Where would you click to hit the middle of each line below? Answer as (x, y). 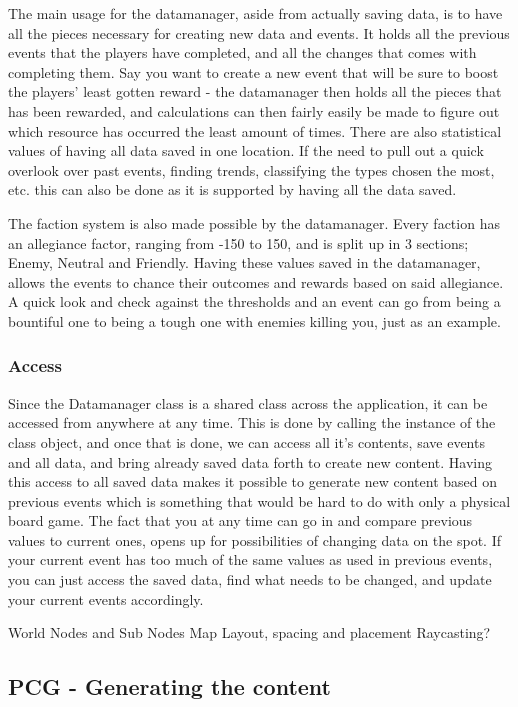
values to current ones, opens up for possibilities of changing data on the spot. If (255, 539)
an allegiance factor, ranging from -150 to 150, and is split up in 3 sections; (238, 242)
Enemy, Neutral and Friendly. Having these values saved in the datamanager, (244, 262)
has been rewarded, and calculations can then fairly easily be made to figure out (254, 110)
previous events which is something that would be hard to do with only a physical (259, 500)
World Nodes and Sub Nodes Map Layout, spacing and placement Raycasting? (249, 632)
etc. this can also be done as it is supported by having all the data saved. (232, 189)
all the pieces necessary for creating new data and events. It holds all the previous (259, 32)
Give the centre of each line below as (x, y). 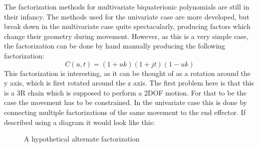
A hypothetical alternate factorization (82, 139)
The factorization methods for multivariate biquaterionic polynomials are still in (127, 6)
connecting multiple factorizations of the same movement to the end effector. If (125, 112)
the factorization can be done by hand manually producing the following (115, 46)
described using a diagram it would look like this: (80, 122)
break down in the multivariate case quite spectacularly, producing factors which (127, 26)
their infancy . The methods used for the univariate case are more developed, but (127, 16)
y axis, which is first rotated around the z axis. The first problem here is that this (129, 83)
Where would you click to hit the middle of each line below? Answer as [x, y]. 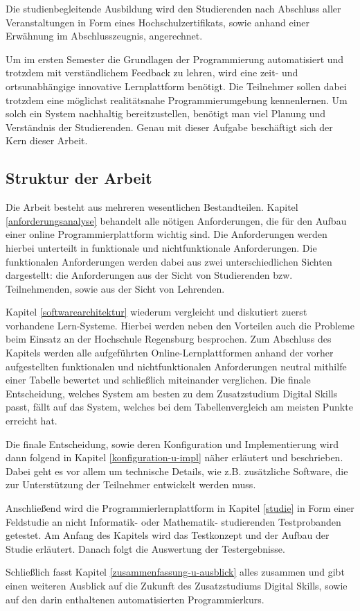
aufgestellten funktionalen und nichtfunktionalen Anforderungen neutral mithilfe [176, 366]
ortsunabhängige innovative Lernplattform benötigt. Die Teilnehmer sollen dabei [176, 86]
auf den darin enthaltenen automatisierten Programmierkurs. [135, 599]
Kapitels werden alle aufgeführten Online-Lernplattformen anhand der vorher [170, 353]
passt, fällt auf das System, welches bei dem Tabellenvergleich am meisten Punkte [179, 407]
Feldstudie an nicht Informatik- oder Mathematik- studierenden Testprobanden [173, 521]
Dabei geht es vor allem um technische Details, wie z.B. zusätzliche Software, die [177, 471]
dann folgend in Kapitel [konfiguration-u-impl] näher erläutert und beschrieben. [174, 457]

################

Print the data above from its first line through the line that has "an allegiance factor, ranging", exactly and with nothing else, omitting pictures.

Where would you click to hit the middle of each line below? Answer as (x, y). 
values to current ones, opens up for possibilities of changing data on the spot. If (255, 539)
an allegiance factor, ranging from -150 to 150, and is split up in 3 sections; (238, 242)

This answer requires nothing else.